→ Excerpted data:
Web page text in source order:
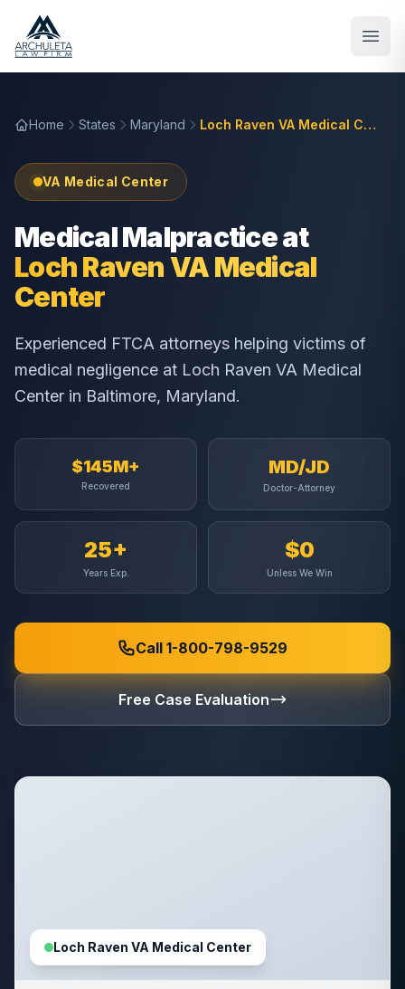
Home States Maryland Loch Raven VA Medical Center
VA Medical Center
Medical Malpractice at
Loch Raven VA Medical
Center
Experienced FTCA attorneys helping victims of
medical negligence at Loch Raven VA Medical
Center in Baltimore, Maryland.
$145M+
Recovered
MD/JD
Doctor-Attorney
25+
Years Exp.
$0
Unless We Win
Call 1-800-798-9529
Free Case Evaluation
Loch Raven VA Medical Center
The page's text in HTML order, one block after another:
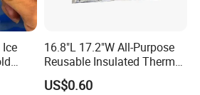
16.8"L 17.2"W All-Purpose
Reusable Insulated Thermal
Bag Hot & Cold Food Keeper
US$0.60
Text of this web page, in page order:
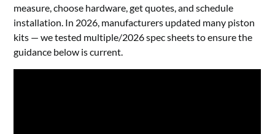
measure, choose hardware, get quotes, and schedule
installation. In 2026, manufacturers updated many piston
kits — we tested multiple/2026 spec sheets to ensure the
guidance below is current.

→ What this task involves: Could the lines above be copied out exactly, with no image carried over?

→ Output of the task:
Web page text in source order:
Home States Maryland Loch Raven VA Medical Center
VA Medical Center
Medical Malpractice at
Loch Raven VA Medical
Center
Experienced FTCA attorneys helping victims of
medical negligence at Loch Raven VA Medical
Center in Baltimore, Maryland.
$145M+
Recovered
MD/JD
Doctor-Attorney
25+
Years Exp.
$0
Unless We Win
Call 1-800-798-9529
Free Case Evaluation
Loch Raven VA Medical Center
The page's text in HTML order, one block after another:
16.8"L 17.2"W All-Purpose
Reusable Insulated Thermal
Bag Hot & Cold Food Keeper
US$0.60
Text of this web page, in page order:
measure, choose hardware, get quotes, and schedule
installation. In 2026, manufacturers updated many piston
kits — we tested multiple/2026 spec sheets to ensure the
guidance below is current.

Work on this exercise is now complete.